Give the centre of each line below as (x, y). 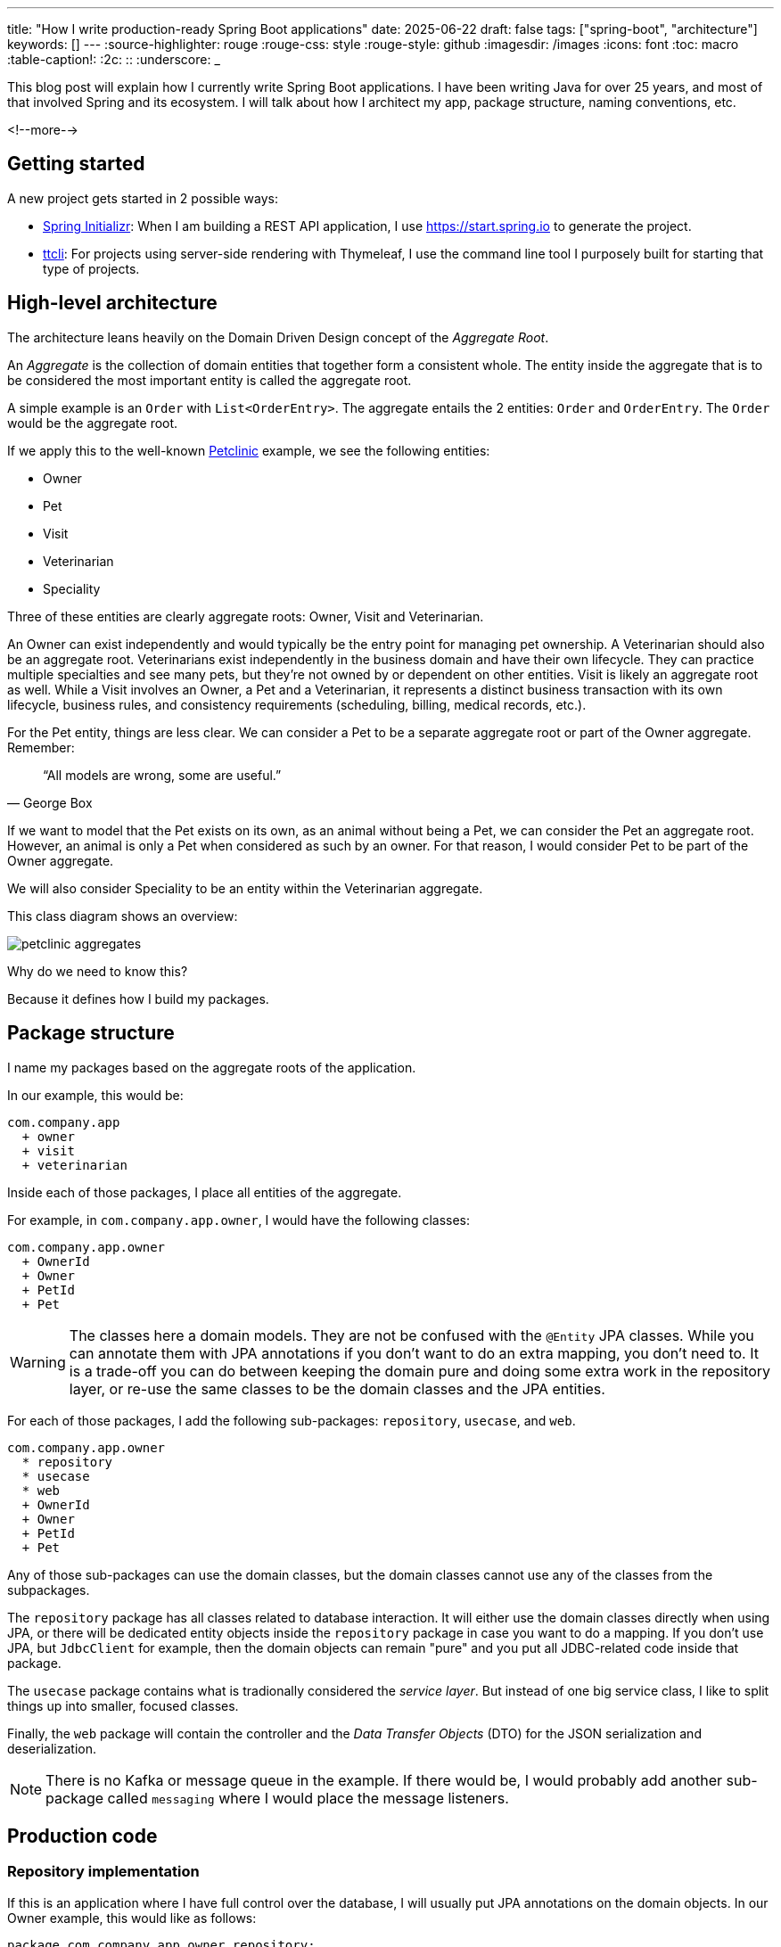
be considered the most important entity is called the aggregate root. (210, 380)
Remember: (41, 747)
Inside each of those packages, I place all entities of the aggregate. (205, 1192)
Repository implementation (103, 1872)
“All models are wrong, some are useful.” (162, 775)
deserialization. (52, 1748)
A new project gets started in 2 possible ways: (143, 198)
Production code (82, 1836)
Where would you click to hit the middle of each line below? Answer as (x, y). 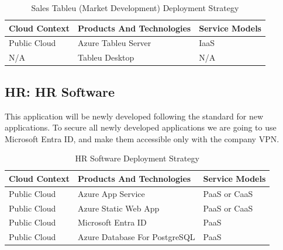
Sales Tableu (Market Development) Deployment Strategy (135, 8)
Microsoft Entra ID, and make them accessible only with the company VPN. (142, 138)
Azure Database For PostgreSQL (136, 237)
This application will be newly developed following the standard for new (134, 116)
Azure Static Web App (118, 208)
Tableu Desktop (106, 57)
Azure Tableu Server (114, 43)
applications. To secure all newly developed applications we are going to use (141, 127)
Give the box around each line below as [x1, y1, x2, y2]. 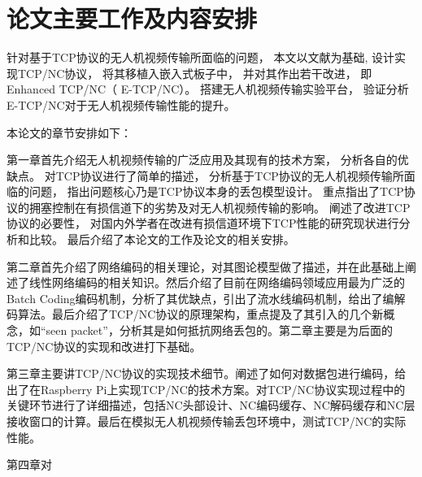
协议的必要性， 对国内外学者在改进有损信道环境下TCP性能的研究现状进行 [7, 215, 399, 232]
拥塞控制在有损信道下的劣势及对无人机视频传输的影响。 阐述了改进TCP [28, 198, 411, 215]
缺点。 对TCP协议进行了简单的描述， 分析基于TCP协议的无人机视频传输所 [7, 167, 404, 184]
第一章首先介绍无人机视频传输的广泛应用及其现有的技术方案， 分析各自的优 [7, 151, 409, 168]
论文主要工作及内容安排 [7, 2, 258, 35]
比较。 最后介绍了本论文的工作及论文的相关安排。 [28, 231, 295, 248]
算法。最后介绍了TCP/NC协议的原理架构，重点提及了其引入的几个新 [17, 306, 384, 323]
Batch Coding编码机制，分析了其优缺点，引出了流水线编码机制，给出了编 [7, 289, 394, 306]
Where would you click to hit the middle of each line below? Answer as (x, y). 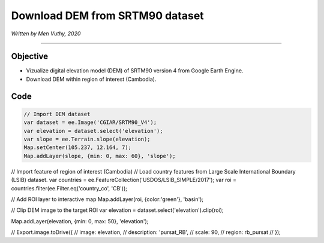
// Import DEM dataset (57, 114)
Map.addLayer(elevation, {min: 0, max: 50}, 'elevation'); (80, 221)
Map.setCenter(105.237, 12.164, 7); (78, 148)
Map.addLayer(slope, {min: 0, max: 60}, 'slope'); (100, 156)
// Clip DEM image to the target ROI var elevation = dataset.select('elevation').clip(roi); (118, 210)
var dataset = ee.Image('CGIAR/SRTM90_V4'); (90, 122)
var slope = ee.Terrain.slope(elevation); (87, 139)
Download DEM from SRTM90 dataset (107, 16)
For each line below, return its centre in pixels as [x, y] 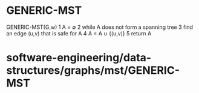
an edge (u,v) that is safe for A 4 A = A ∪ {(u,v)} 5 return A [79, 33]
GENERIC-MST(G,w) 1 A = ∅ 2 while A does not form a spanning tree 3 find [100, 27]
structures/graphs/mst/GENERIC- [93, 70]
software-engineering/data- [79, 58]
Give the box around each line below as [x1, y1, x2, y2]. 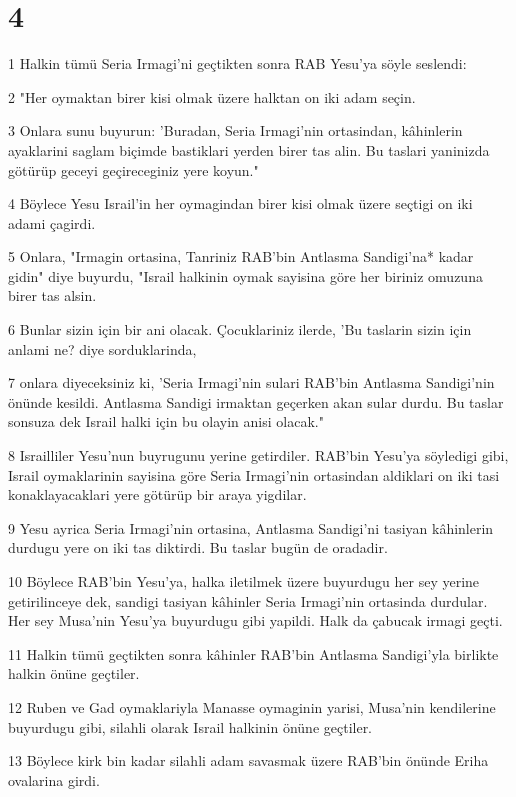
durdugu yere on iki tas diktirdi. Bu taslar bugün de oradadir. [8, 537, 388, 558]
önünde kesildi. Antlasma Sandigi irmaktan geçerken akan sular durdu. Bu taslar [8, 391, 504, 412]
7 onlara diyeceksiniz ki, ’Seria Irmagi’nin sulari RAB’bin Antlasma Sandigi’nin [8, 372, 495, 393]
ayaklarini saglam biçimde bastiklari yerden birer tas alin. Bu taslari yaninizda [8, 139, 490, 160]
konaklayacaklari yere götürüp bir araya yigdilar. [8, 484, 307, 505]
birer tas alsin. [8, 285, 97, 306]
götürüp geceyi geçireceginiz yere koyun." [8, 159, 259, 180]
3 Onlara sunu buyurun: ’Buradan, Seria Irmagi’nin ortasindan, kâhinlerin [8, 120, 463, 141]
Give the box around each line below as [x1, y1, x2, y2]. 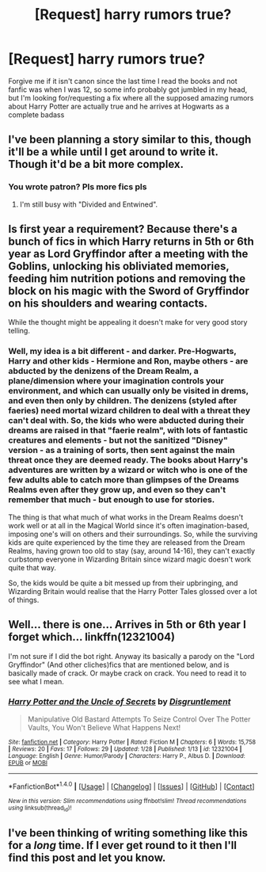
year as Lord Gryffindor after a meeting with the [8, 247, 249, 261]
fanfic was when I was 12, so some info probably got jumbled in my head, [8, 85, 248, 94]
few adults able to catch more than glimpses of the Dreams [8, 474, 240, 486]
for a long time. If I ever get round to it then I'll [8, 839, 237, 852]
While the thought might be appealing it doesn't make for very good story [8, 318, 248, 327]
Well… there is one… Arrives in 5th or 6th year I [8, 618, 247, 631]
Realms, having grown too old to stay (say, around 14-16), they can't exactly [8, 546, 256, 555]
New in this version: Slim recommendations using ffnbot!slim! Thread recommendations [8, 797, 247, 805]
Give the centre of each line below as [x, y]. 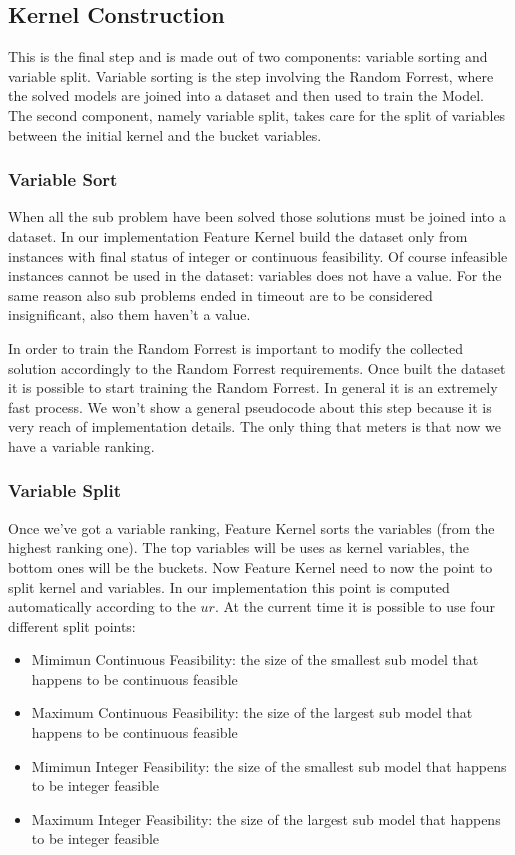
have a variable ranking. [81, 445]
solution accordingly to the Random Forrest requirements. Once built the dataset [257, 367]
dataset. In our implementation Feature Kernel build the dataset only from [238, 235]
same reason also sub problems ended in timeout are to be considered [220, 294]
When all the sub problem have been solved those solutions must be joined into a [257, 216]
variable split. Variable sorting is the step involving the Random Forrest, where [251, 75]
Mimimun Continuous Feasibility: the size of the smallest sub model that [255, 659]
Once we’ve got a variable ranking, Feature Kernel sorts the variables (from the [251, 527]
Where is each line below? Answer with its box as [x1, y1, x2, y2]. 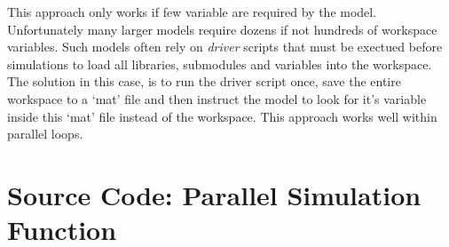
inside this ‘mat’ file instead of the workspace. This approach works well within [7, 107, 437, 125]
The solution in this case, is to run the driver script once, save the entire [7, 72, 401, 91]
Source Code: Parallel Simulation [7, 176, 421, 212]
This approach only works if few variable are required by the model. [7, 3, 377, 20]
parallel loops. [7, 124, 83, 143]
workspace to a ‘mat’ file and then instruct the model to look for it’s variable [7, 89, 427, 108]
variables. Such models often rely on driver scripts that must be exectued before [7, 37, 443, 56]
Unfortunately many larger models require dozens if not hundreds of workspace [7, 20, 437, 38]
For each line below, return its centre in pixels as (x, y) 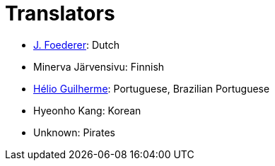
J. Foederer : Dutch (77, 45)
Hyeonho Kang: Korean (87, 110)
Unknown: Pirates (74, 132)
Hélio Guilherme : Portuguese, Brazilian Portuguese (152, 88)
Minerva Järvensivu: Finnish (99, 66)
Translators (60, 13)
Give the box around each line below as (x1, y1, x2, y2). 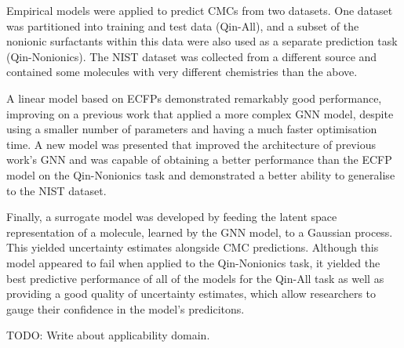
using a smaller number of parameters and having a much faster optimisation (6, 121, 377, 137)
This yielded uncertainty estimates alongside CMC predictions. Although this (6, 239, 379, 256)
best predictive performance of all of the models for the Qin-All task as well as (6, 270, 384, 286)
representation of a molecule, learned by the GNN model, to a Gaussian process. (6, 223, 393, 240)
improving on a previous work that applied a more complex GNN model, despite (6, 105, 394, 121)
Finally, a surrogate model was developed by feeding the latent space (6, 208, 337, 225)
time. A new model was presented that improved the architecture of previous (6, 136, 376, 152)
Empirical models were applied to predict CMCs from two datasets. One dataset (6, 2, 393, 18)
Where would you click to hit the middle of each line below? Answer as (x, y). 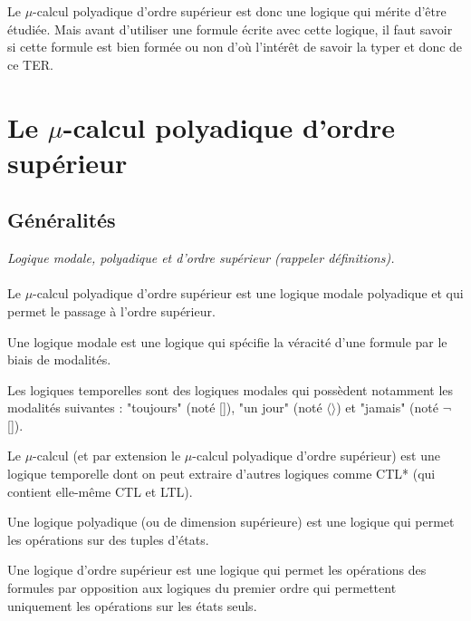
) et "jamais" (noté (388, 408)
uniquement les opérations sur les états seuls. (132, 605)
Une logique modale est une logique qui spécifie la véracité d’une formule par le (227, 341)
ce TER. (30, 64)
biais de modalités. (59, 359)
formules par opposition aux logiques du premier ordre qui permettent (202, 588)
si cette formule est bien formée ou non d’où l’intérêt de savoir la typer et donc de (235, 47)
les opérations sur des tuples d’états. (108, 539)
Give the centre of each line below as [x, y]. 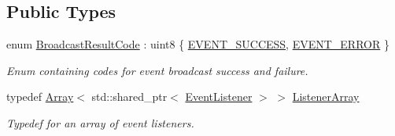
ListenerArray [326, 97]
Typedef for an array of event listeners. [100, 122]
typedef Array [40, 97]
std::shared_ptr [129, 97]
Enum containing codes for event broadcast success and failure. [157, 70]
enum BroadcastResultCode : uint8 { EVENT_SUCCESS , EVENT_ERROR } [198, 44]
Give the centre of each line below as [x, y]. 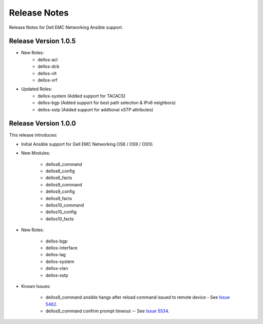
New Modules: [36, 153]
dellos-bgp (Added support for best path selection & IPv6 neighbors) [107, 103]
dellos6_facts [59, 178]
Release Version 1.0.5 [42, 41]
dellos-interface [62, 248]
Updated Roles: [37, 89]
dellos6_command [64, 164]
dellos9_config [60, 192]
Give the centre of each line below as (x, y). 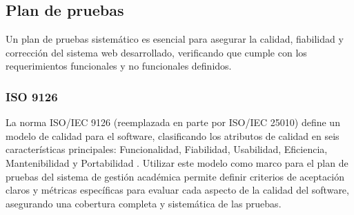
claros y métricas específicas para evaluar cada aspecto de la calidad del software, (177, 190)
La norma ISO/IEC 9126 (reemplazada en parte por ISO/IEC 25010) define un (173, 122)
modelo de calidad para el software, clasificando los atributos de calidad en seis (173, 135)
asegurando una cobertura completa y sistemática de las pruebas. (144, 203)
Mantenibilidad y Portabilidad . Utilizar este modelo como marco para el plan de (177, 162)
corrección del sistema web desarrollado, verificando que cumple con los (156, 52)
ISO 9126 (32, 96)
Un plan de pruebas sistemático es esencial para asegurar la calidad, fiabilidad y (175, 39)
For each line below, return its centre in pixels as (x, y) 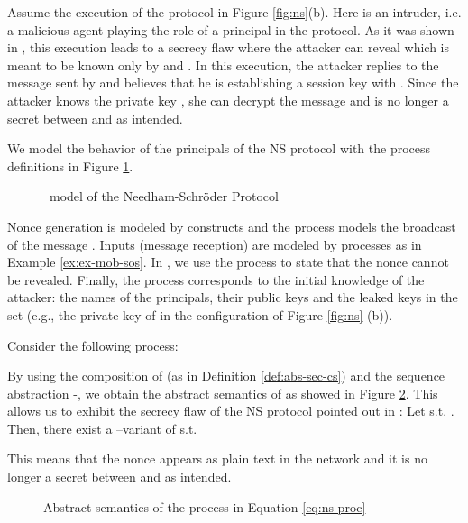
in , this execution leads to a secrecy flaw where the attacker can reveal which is (228, 47)
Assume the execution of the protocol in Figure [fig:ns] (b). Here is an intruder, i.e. (234, 12)
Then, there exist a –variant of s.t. (102, 428)
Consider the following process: (93, 345)
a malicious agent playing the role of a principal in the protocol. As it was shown (231, 29)
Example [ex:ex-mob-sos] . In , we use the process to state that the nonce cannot (228, 262)
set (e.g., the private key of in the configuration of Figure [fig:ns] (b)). (200, 314)
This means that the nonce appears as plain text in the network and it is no (217, 459)
****
What lines of the data include the word "newly"? Copy each of them.

#### Response to this task:
This application will be newly developed following the standard for new (134, 116)
applications. To secure all newly developed applications we are going to use (141, 127)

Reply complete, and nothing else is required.